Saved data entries

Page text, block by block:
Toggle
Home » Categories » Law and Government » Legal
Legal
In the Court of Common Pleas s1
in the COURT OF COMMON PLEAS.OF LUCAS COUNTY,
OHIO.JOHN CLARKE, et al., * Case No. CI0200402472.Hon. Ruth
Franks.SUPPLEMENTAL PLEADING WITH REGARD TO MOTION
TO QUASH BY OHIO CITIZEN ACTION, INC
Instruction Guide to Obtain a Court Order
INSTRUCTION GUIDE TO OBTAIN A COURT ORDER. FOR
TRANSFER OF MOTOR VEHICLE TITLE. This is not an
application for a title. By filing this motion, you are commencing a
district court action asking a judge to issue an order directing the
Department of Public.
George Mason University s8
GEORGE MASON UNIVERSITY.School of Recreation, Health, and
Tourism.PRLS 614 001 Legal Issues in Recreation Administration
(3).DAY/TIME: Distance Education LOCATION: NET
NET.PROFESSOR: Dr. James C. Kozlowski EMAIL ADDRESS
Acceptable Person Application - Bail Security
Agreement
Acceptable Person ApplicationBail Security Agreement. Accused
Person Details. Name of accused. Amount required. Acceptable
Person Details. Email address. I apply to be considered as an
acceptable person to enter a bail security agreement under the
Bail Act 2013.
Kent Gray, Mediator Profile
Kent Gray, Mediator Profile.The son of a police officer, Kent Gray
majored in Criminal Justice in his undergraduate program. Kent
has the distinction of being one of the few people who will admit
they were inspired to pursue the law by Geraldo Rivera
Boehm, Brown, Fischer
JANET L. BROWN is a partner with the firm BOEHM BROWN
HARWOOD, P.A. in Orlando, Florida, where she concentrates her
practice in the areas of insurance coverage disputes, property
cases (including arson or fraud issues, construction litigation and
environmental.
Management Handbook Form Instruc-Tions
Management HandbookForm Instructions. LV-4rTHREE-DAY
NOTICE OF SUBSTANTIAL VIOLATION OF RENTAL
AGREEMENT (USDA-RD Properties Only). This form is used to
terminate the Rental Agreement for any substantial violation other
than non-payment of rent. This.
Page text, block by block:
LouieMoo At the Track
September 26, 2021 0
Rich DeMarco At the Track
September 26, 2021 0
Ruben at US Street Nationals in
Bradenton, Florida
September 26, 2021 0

HOW TO COMPLETE THIS TASK → What you need to do is repeat every record above exactly.

ANSWER FOR THIS EXERCISE →
Page text, block by block:
Toggle
Home » Categories » Law and Government » Legal
Legal
In the Court of Common Pleas s1
in the COURT OF COMMON PLEAS.OF LUCAS COUNTY,
OHIO.JOHN CLARKE, et al., * Case No. CI0200402472.Hon. Ruth
Franks.SUPPLEMENTAL PLEADING WITH REGARD TO MOTION
TO QUASH BY OHIO CITIZEN ACTION, INC
Instruction Guide to Obtain a Court Order
INSTRUCTION GUIDE TO OBTAIN A COURT ORDER. FOR
TRANSFER OF MOTOR VEHICLE TITLE. This is not an
application for a title. By filing this motion, you are commencing a
district court action asking a judge to issue an order directing the
Department of Public.
George Mason University s8
GEORGE MASON UNIVERSITY.School of Recreation, Health, and
Tourism.PRLS 614 001 Legal Issues in Recreation Administration
(3).DAY/TIME: Distance Education LOCATION: NET
NET.PROFESSOR: Dr. James C. Kozlowski EMAIL ADDRESS
Acceptable Person Application - Bail Security
Agreement
Acceptable Person ApplicationBail Security Agreement. Accused
Person Details. Name of accused. Amount required. Acceptable
Person Details. Email address. I apply to be considered as an
acceptable person to enter a bail security agreement under the
Bail Act 2013.
Kent Gray, Mediator Profile
Kent Gray, Mediator Profile.The son of a police officer, Kent Gray
majored in Criminal Justice in his undergraduate program. Kent
has the distinction of being one of the few people who will admit
they were inspired to pursue the law by Geraldo Rivera
Boehm, Brown, Fischer
JANET L. BROWN is a partner with the firm BOEHM BROWN
HARWOOD, P.A. in Orlando, Florida, where she concentrates her
practice in the areas of insurance coverage disputes, property
cases (including arson or fraud issues, construction litigation and
environmental.
Management Handbook Form Instruc-Tions
Management HandbookForm Instructions. LV-4rTHREE-DAY
NOTICE OF SUBSTANTIAL VIOLATION OF RENTAL
AGREEMENT (USDA-RD Properties Only). This form is used to
terminate the Rental Agreement for any substantial violation other
than non-payment of rent. This.
Page text, block by block:
LouieMoo At the Track
September 26, 2021 0
Rich DeMarco At the Track
September 26, 2021 0
Ruben at US Street Nationals in
Bradenton, Florida
September 26, 2021 0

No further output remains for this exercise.